The single patient in whom we identified the same second point mutation, TSC2 1864C>T R622W, in multiple regions of cortex from one cerebral hemisphere in addition to a germline mutation in TSC2 (4375C>T, R1459X) appears to represent an extraordinary TSC patient, as this was not seen in any of the other TSC patient samples studied. We desired to perform more detailed correlations of the TSC2 1864C>T R622W mutation with individual brain cells in this individual, but the quality of the available tissue precluded such studies, as conventional (non-frozen) fixed paraffin-embedded pathologic material was not available for our use. Nonetheless, we speculate that in this individual an early second hit event occurred in the developing brain, which led to wide dissemination of this mutation throughout at least one hemisphere and likely both. Further, we expect that cells with both mutations, and consequent complete loss of functional TSC2 and activation of mTORC1, would demonstrate abnormal proliferation and development, leading to generation of giant cells and dysplastic cell types, and tuber formation in brain regions with high amounts of these cells.
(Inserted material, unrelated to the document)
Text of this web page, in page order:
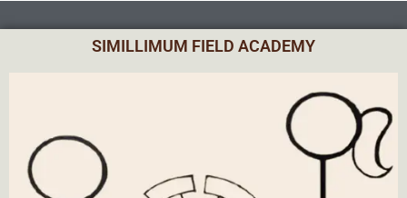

Thus, in summary, we have identified a single TSC patient with a germline TSC2 nonsense mutation and widespread distribution of brain cells within the cortex with a secondary point mutation in TSC2 at frequencies as high as 10%. However, the majority of tuber samples analyzed (40 of 46) showed no evidence for LOH by analysis of mutations and intragenic SNPs, and MLPA assessment of TSC1 and TSC2 copy number, or for low frequency point mutations that might represent second hit events. In addition, 30 of these tubers showed no evidence of activating KRAS point mutation. Overall, this new data is consistent with previous reports, and suggests that both large genomic deletions, detectible as LOH, and small mutations in either TSC1 or TSC2 are rare in TSC cortical tubers. Thus, the molecular details of the pathogenesis of cortical tubers remain unclear for the majority of TSC patients, and requires additional investigation. Possibilities include second hit mutations in other TSC/mTOR pathway interacting genes, epigenetic silencing of the remaining TSC1 or TSC2 allele, or haploinsufficiency combined with some mechanism of activation of the MAPK pathway. In vitro studies and mouse models have shown that loss of one allele of TSC1 or TSC2 causes some changes in neuronal morphology, but alone does not cause giant cell formation or dysplasia. We did not find mutations in KRAS in these tubers, but there are many other genes interacting with either the MAPK or the PI3K–AKT pathway that are potential candidates.